**GIVEN INFORMATION**
····················

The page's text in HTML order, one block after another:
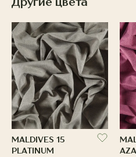
Другие цвета
MALDIVES 15
PLATINUM

····················

**PROBLEM DETAILS**
The whole listing above is to be printed again exactly; pictures stay out of it.

**ANSWER TO THIS TASK**
The page's text in HTML order, one block after another:
Другие цвета
MALDIVES 15
PLATINUM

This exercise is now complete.